«…сочинить симфонию… как в средние века…» — звучало в ушах у Дуняши, когда она возвращалась домой, и неудивительно, что из всех посетителей чердака наибольший интерес у нее вызвал Павлик. Хотя Павлику не нужно было вставать ни свет ни заря и мчаться через всю Москву, как остальным паломникам, к дому Андреева, он единственный опаздывал на воскресники и появлялся в люке чердака не раньше половины одиннадцатого, сокрушаясь и сетуя, что снова проспал, и своим виноватым видом стараясь заслужить прощения у собравшихся. «Сам не понимаю. Будильник, что ли, не зазвонил. А ты, конечно, не мог разбудить пораньше!» — с упреком обращался он в отцу, словно осуждение его за оплошность было единственным способом оправдаться перед друзьями. При этом он смотрел на друзей, как бы ожидая от них поддержки, но их лица не выражали ни малейшего желания присоединиться к его упрекам. Скорее, напротив: не показывая Павлику своего осуждения, они тем самым вдвойне осуждали его, и их терпеливое молчание лишь усиливало то несогласие с ним, которое они могли высказать словами. Одна Дуняша в молчании поддерживала
Павлика — поддерживала потому, что догадывалась о тайной причине его опозданий. По ночам он наверняка сочинял симфонию — мучился, зачеркивал, комкал бумагу и засыпал только под утро, оставляя на пюпитре пятна кофейной гущи и листок с двумя нотными строчками. С двумя, но зато ге-ни-аль-ны-ми! И Дуняша сладко замирала в предчувствии того момента, когда Настя, Катя и молодой человек Максим Кондратьевич наконец услышат эти строчки, ставшие началом величественной симфонии, и их охватит запоздалое раскаянье за то, что они вовремя не поняли, не оценили, не поддержали, и лишь она, Дуня Лаптева, будет аплодировать с законной гордостью и за себя, и за Павлика: она верила, она знала, она предвидела. И может быть, оттого, что ее вера так обманчиво совпадала с желанием, а желание так правдиво перевоплощалось в веру, все в облике Паши — длинные спутанные волосы на узких плечах, детский рот с большими губами, веснушчатый носик под дужкой круглых очков и красные от бессонницы веки, увеличенные толстыми стеклами, — подтверждало его гениальность, и даже в беспорядке разбросанные по комнате игральные карты и пустые бутылки из-под вина, хранившиеся за трубой парового отопления, не лишали Дуняшу восторженного предчувствия.Если с Павликом у Дуняши сразу возникла дружба, усердно поддерживаемая с обеих сторон, словно перекинутая через горный провал веревка, то Максим Кондратьевич и показался ей поначалу таким провалом, внушавшим сложные чувства страха, любопытства и желания заглянуть в бездну. Максим Кондратьевич первым появлялся на чердаке, заранее раскладывал перед собой необходимый инструмент и приводил в порядок рабочее место, тем самым показывая, что собирается прежде всего трудиться, а не тратить время на пустопорожний треп, бренчание на гитаре и чтение вслух стихов Андреева, возвышенно именовавшееся общением.

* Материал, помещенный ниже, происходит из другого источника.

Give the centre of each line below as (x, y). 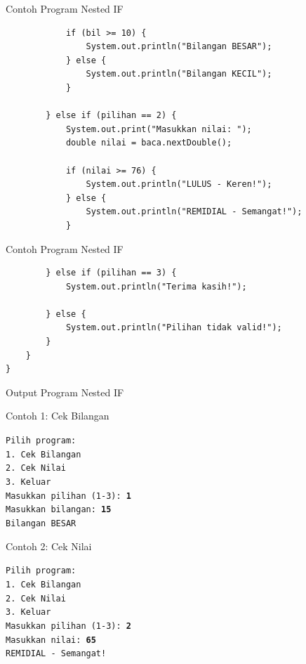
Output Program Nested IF (65, 392)
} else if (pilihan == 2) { (111, 116)
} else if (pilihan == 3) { (111, 273)
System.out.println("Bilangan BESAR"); (179, 47)
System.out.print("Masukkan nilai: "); (159, 129)
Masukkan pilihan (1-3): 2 (68, 626)
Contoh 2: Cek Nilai (49, 546)
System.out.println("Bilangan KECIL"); (179, 74)
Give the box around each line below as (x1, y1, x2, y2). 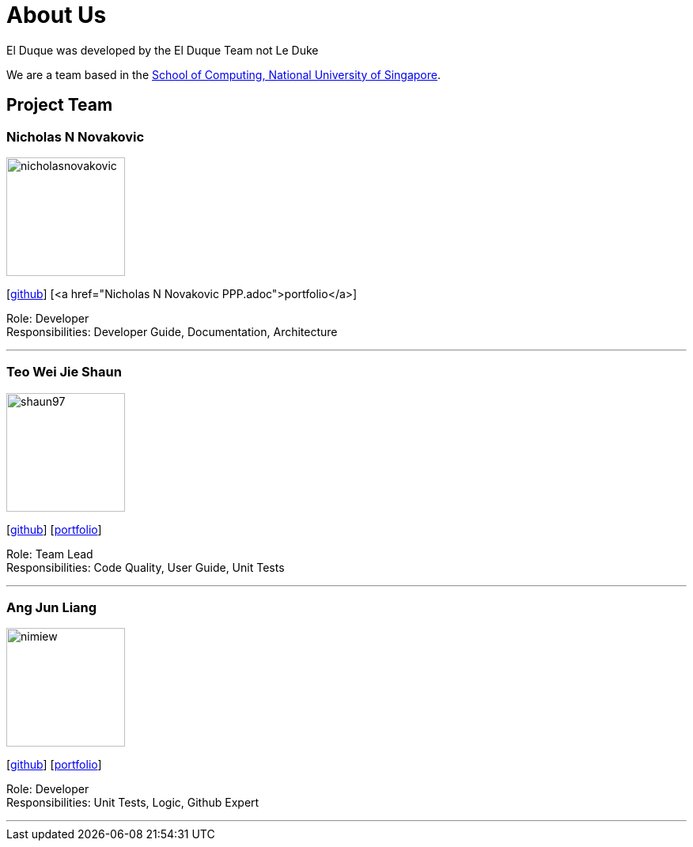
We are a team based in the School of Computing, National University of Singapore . (6, 67, 441, 81)
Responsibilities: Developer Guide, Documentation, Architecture (6, 324, 338, 338)
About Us (6, 2, 107, 28)
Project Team (6, 95, 113, 115)
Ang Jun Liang (6, 599, 97, 616)
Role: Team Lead (6, 546, 93, 561)
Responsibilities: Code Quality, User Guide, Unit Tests (6, 560, 285, 574)
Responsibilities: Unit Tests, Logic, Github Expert (6, 796, 259, 810)
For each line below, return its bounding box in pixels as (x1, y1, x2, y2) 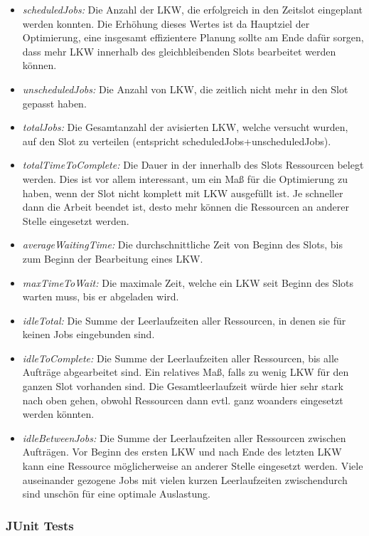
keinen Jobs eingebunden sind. (22, 327, 155, 342)
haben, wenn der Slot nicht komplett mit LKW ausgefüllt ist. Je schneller (22, 185, 343, 200)
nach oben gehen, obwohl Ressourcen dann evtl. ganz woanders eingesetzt (22, 392, 343, 407)
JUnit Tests (6, 516, 74, 534)
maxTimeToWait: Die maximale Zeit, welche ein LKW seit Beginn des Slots (22, 275, 354, 290)
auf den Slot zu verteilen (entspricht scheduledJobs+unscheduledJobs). (22, 133, 331, 148)
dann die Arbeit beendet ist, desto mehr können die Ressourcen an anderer (22, 199, 349, 214)
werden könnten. (22, 406, 95, 421)
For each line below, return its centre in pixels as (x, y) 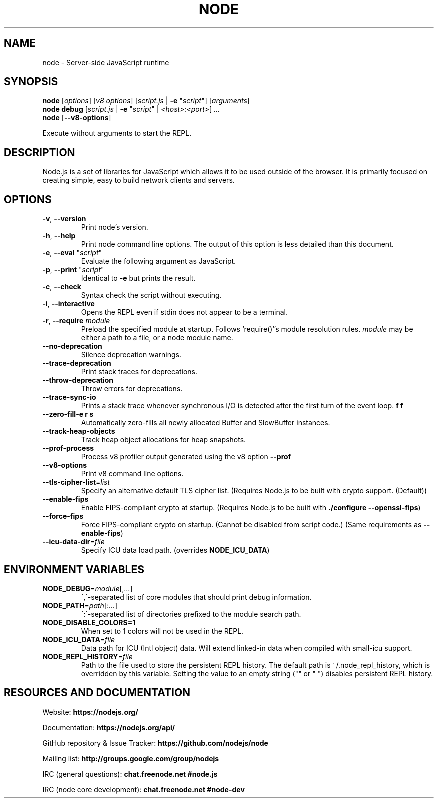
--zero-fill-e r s (68, 414)
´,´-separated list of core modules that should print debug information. (196, 597)
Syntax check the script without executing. (151, 295)
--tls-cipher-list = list (76, 482)
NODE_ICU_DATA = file (79, 639)
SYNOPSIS (31, 82)
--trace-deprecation (77, 363)
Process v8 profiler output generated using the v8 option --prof (186, 457)
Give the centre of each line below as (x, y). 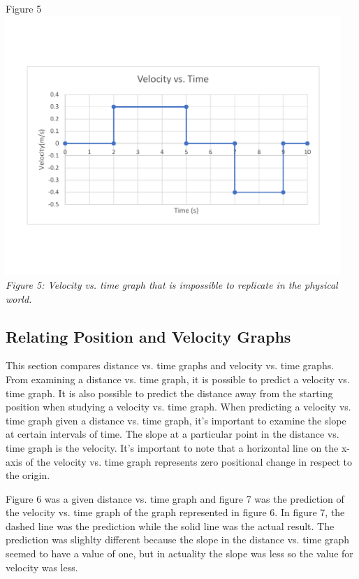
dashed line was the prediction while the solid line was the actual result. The (170, 526)
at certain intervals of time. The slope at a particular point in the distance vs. (173, 434)
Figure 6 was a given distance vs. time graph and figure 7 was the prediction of (175, 498)
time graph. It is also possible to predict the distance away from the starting (169, 393)
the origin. (28, 475)
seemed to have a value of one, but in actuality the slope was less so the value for (179, 553)
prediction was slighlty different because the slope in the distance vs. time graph (178, 539)
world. (19, 298)
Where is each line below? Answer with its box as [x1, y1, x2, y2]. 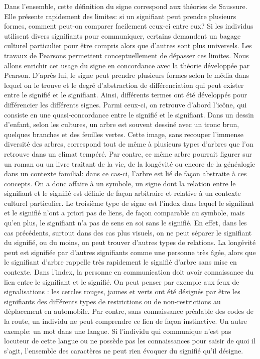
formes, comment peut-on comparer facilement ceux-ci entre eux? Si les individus [4, 21, 253, 31]
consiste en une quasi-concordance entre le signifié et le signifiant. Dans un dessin [4, 109, 254, 119]
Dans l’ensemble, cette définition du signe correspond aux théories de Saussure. [4, 1, 247, 11]
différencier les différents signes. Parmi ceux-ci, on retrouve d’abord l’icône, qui [4, 99, 247, 109]
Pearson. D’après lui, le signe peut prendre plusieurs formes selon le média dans [4, 70, 249, 80]
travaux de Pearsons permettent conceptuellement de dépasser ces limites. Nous [4, 50, 249, 60]
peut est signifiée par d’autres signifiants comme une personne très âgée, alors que [4, 247, 256, 257]
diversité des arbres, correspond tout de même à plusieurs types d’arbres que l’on [4, 139, 253, 149]
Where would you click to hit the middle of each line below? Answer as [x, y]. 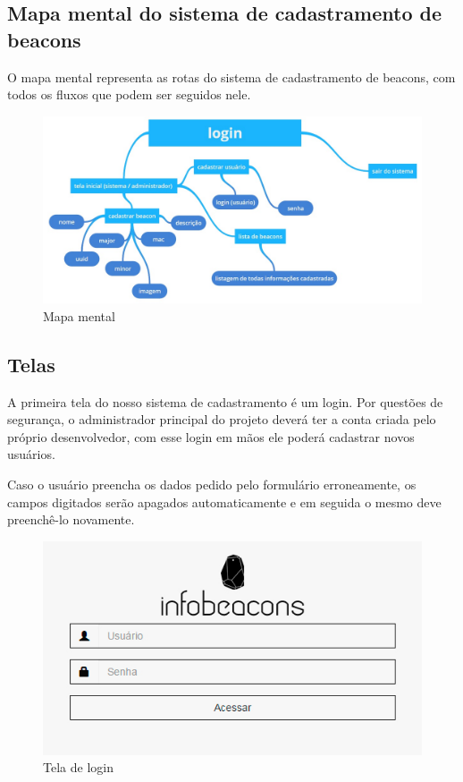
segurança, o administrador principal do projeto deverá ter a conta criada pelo [222, 419]
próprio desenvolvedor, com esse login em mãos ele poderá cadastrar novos [211, 436]
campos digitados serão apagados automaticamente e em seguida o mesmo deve [224, 501]
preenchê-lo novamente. [71, 519]
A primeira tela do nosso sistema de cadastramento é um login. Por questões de [225, 401]
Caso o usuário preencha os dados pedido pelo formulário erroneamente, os [212, 484]
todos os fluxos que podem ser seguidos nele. [129, 94]
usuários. [31, 454]
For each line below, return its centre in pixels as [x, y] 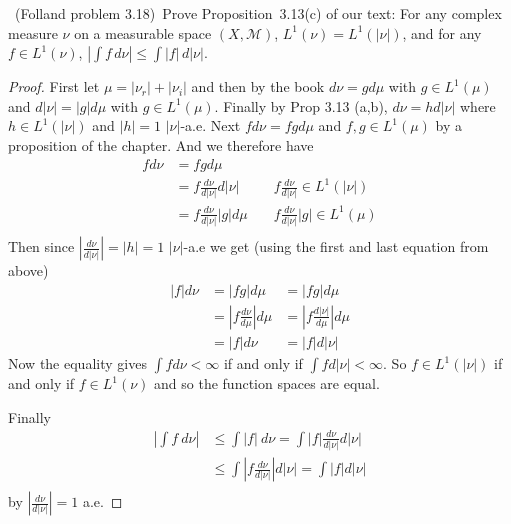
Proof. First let [54, 86]
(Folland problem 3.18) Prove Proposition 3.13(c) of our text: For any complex [258, 13]
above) [28, 270]
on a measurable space [143, 32]
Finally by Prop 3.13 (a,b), [305, 105]
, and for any [442, 32]
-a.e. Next [210, 125]
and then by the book [258, 86]
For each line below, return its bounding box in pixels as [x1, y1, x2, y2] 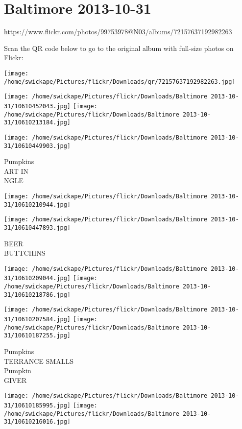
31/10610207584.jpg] [4, 316, 71, 323]
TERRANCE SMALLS [4, 356, 73, 366]
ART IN [4, 166, 28, 176]
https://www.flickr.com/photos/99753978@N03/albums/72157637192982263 [4, 26, 232, 37]
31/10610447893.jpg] [4, 224, 71, 231]
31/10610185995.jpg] [4, 402, 71, 409]
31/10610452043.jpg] [4, 102, 71, 110]
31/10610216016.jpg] [4, 418, 71, 426]
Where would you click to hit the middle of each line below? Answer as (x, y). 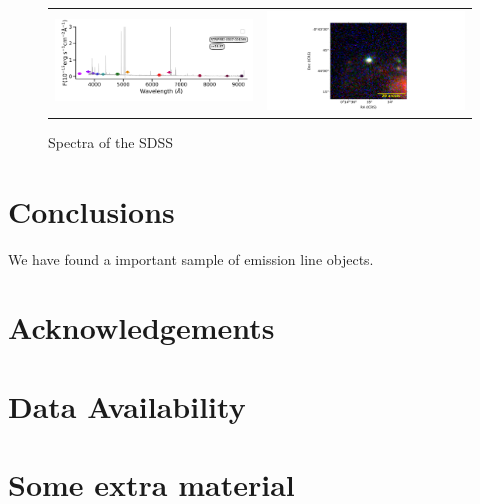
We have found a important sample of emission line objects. (191, 258)
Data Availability (127, 405)
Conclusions (91, 210)
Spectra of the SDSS (111, 141)
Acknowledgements (141, 327)
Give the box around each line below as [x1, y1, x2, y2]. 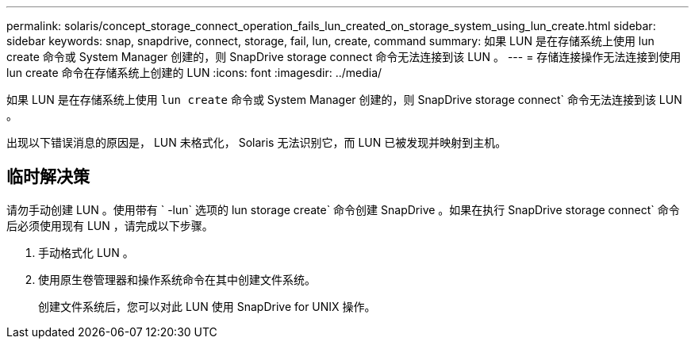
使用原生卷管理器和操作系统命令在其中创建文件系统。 [38, 272, 316, 286]
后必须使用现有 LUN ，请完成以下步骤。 [6, 218, 213, 232]
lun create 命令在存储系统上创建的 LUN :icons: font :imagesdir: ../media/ [6, 66, 382, 79]
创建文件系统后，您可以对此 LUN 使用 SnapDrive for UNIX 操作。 [38, 299, 376, 313]
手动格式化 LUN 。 [38, 245, 134, 259]
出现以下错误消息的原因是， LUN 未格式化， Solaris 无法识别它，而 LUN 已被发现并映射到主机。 [6, 136, 507, 149]
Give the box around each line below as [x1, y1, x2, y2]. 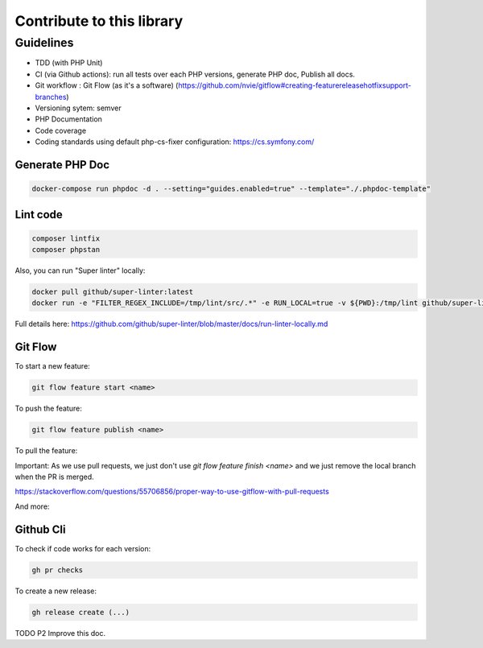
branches [35, 92, 67, 101]
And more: [14, 501, 50, 511]
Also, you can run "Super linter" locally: [14, 266, 146, 275]
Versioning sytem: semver [35, 103, 122, 113]
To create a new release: [14, 586, 97, 596]
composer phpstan [31, 246, 101, 254]
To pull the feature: [14, 446, 78, 456]
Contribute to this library [14, 12, 184, 30]
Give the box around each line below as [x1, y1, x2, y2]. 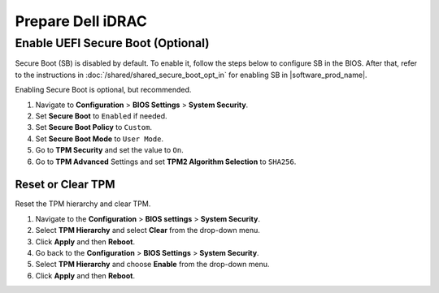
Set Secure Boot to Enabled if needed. [35, 110, 167, 121]
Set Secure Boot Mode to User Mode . [35, 134, 164, 144]
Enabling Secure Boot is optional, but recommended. [15, 85, 192, 95]
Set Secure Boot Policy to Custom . [35, 123, 152, 132]
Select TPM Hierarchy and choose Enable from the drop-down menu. [35, 260, 270, 269]
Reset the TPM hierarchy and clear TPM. [15, 199, 151, 209]
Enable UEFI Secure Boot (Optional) [15, 36, 210, 50]
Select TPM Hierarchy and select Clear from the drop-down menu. [35, 226, 260, 235]
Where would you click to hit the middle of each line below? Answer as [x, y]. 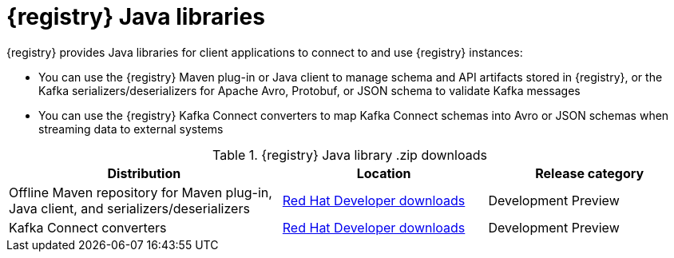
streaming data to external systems [131, 129]
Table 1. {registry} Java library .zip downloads [350, 155]
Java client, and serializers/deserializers [129, 208]
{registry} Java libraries [136, 17]
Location [384, 173]
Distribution [144, 173]
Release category [590, 173]
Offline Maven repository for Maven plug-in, [141, 192]
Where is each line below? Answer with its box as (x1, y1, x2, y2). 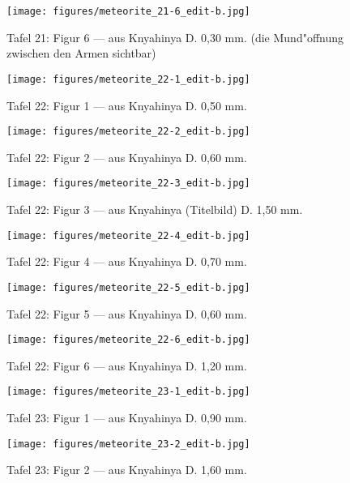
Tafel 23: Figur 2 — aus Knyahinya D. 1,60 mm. (6, 461, 247, 478)
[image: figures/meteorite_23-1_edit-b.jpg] (6, 386, 250, 398)
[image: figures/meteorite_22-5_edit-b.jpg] (6, 281, 250, 293)
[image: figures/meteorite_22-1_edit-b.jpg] (6, 73, 250, 85)
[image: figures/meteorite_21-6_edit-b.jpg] (6, 6, 250, 17)
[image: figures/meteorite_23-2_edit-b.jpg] (6, 438, 250, 450)
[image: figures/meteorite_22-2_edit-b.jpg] (6, 126, 250, 138)
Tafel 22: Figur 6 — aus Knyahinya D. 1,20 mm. (6, 357, 247, 374)
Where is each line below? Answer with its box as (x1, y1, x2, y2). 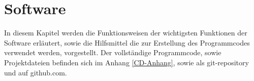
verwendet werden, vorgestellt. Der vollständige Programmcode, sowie (4, 47, 221, 58)
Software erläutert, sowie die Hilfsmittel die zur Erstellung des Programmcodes (4, 37, 250, 48)
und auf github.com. (4, 67, 67, 77)
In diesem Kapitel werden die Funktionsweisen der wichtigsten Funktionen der (4, 27, 247, 38)
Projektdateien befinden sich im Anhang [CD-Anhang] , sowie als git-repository (4, 57, 249, 67)
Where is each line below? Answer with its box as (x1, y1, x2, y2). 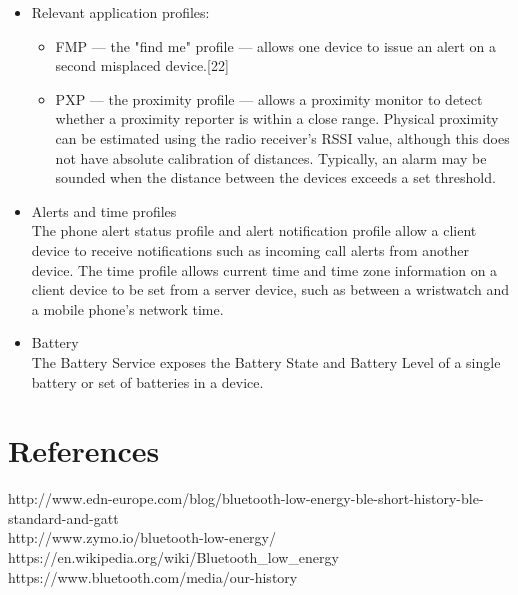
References (8, 430, 160, 471)
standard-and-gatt (8, 507, 119, 528)
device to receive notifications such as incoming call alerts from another (31, 239, 469, 260)
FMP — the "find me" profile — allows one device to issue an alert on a (55, 35, 497, 56)
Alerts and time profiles (31, 200, 177, 221)
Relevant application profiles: (31, 2, 210, 22)
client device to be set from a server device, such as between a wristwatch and (31, 279, 510, 300)
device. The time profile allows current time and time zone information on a (31, 259, 498, 280)
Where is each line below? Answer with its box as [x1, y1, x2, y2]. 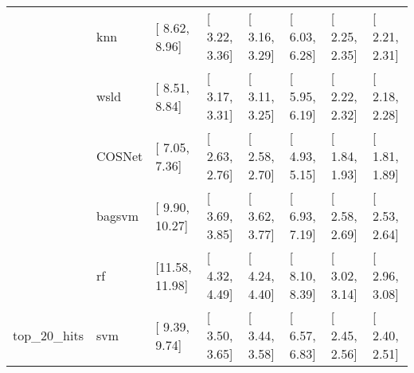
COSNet [96, 147, 143, 165]
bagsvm [96, 206, 139, 225]
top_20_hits [13, 326, 84, 344]
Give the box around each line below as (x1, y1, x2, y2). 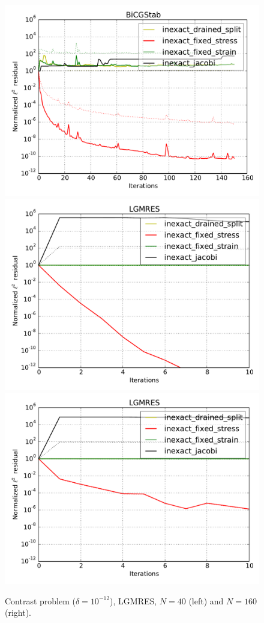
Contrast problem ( (5, 594, 76, 607)
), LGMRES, (110, 594, 157, 607)
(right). (5, 606, 32, 619)
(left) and (188, 594, 224, 607)
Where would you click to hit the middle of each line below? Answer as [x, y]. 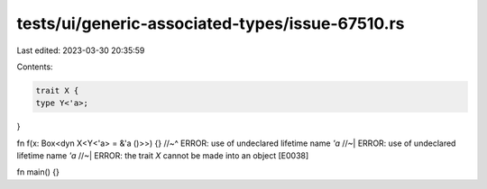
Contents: [35, 67]
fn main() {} [38, 172]
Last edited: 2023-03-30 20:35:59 [81, 50]
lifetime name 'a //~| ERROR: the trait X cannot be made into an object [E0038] [163, 156]
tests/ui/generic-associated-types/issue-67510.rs [211, 23]
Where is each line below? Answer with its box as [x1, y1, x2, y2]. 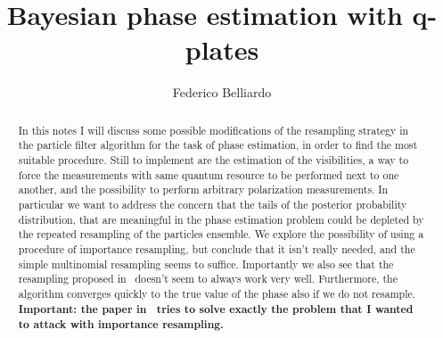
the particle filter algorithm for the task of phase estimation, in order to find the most [18, 137, 418, 153]
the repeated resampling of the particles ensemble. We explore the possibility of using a [18, 227, 424, 242]
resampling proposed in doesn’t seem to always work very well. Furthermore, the [18, 271, 398, 286]
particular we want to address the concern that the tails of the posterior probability [18, 196, 407, 211]
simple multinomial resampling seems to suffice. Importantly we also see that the [18, 256, 394, 271]
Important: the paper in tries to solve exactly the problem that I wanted [18, 301, 414, 317]
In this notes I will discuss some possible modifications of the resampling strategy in [18, 122, 409, 137]
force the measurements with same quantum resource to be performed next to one [18, 167, 399, 182]
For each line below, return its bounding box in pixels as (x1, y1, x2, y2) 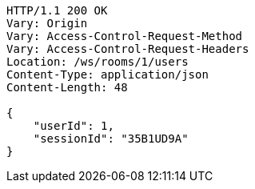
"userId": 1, (33, 119, 114, 132)
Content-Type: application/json (6, 68, 209, 81)
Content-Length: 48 (6, 81, 128, 94)
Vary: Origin (6, 17, 88, 30)
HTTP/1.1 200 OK (6, 4, 108, 17)
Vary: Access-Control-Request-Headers (6, 42, 249, 55)
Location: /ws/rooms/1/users (6, 55, 189, 68)
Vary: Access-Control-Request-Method (6, 30, 243, 42)

Общения Максим Кондратьевич совершенно не признавал и в моменты его самых бурных вспышек продолжал тихонько стучать молоточком, очищая от цемента кирпичные обломки, и методично трясти над тазом заржавленным ситом. «Да перестаньте же наконец! Мы обсуждаем такие проблемы! Неужели вам неинтересно!» — набрасывалась на него Дуняша, с досадой чувствуя, что ее собственный интерес к разговору слишком зависит от равнодушия, проявляемого к нему Максимом Кондратьевичем, и стараясь преодолеть эту зависимость желанием уличить его в неискренности. Максим Кондратьевич с глубоким вздохом откладывал молоток и снимал брезентовые рукавицы, словно бы жалея о том, что соблюдение правил вежливости обрекало его на вынужденное бездействие, и с не меньшей досадой произносил: «Представьте себе, нет. Меня эти проблемы абсолютно не волнуют. Вообще я считаю, что наша любовь к проблемам проистекает от нежелания их решать». — «Ах, не волнуют?! Не волнуют?!» — негодующе восклицала Дуняша, охотно смиряясь с тем, что не удалось до конца обсудить проблему, и втайне радуясь итогу разговора, позволявшему обвинить в отсталости человека, равнодушного к общению.